People At The Rim: A Study Of Border Constructions, Ethnicity And Nationalism In A Thai Border Village
By using key informant interviews and participant observation as main data-collecting techniques, my proposed research has been conducted intensively in Thailand on displaced Shan people (who prefer calling themselves ‘Tai’), whose ancestors had illegally migrated from different regions in Shan States of the Union of Myanmar. A field research site is a multi-ethnic village, once occupied by a notorious drug warlord, close to the Thailand-Myanmar border in Chiang Rai, the northernmost province of the country.
Despite the fact that they have settled in the area for nearly 3 decades, most Tais, who are apparently inferior to Chinese and hill-tribes people in terms of political and socioeconomic status, have not been granted Thai citizenship yet. The government, however, attempts to solve the problem by considering giving citizenship on a case-by-case basis to their descendants born in the country, and by allowing these children to have compulsory education.
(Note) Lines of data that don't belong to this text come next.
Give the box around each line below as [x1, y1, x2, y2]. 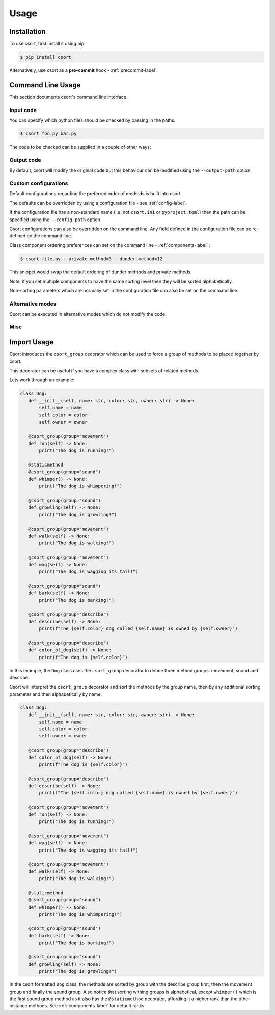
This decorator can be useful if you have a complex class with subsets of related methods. [9, 367, 200, 374]
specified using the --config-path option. [9, 216, 102, 223]
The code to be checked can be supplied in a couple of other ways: [9, 144, 151, 150]
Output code [9, 156, 41, 163]
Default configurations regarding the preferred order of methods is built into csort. [9, 190, 182, 197]
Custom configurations [9, 180, 68, 187]
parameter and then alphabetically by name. [9, 691, 102, 697]
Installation [9, 27, 46, 36]
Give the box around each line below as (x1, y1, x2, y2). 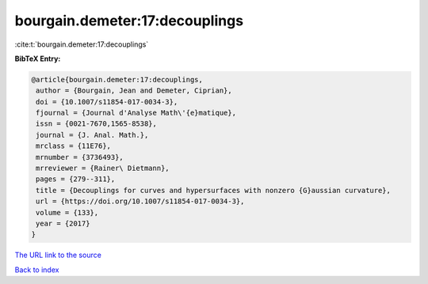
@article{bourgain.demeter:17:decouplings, (31, 75, 204, 84)
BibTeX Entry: (14, 54, 61, 63)
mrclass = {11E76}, (36, 142, 111, 150)
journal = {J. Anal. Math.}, (36, 131, 149, 139)
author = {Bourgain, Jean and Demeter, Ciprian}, (36, 86, 233, 95)
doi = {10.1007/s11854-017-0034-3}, (36, 97, 178, 106)
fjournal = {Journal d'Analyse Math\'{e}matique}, (36, 108, 237, 118)
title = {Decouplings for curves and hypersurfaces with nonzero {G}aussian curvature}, (36, 186, 392, 195)
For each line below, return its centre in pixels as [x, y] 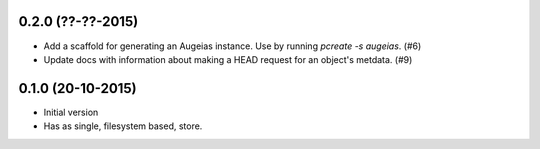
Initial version [71, 112]
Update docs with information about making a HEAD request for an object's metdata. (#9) [228, 59]
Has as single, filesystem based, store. [123, 126]
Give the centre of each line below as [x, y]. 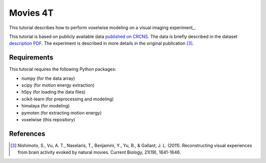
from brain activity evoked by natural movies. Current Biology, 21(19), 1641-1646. [100, 152]
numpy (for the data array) [48, 78]
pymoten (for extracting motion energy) [62, 113]
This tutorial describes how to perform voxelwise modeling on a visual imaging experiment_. [102, 28]
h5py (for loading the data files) [53, 92]
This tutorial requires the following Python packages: [63, 69]
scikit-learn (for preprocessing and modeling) [68, 99]
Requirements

For the Tais crossing the border to the Thai Kingdom before March 9, 1976, they will be registered as ‘displaced people having Burmese citizenship’, and have rights to apply for Thai citizenship. Because of an inefficient registration system as well as unskillful local officials, the citizenship-granting process is considerably delayed. As a result, the lack of citizenship is the most serious problem to the Tais in the research site, and it is still a controversial issue in Thailand.
Existing in a zone bounded by their Burmese-claimed homeland where they left behind on one hand, and by Thai-influenced sociopolitical context where they have been marginalised in many ways on the other, leads to a question of their ethnic identity assertion and construction in interacting with fellow Tais on the both sides of the border, more powerful ethnic groups, including the Thai state in particular.
Hopefully, this research would help to improve relations and mutual understanding between ethnic people in borderlands and state authorities, and on a broader level to address questions of cultural diversity and nationalism in Thailand. Moreover, this research would contribute to the development of anthropology of borders, both in an international context and, especially, in Thailand where the anthropology of borders is still in its early phase.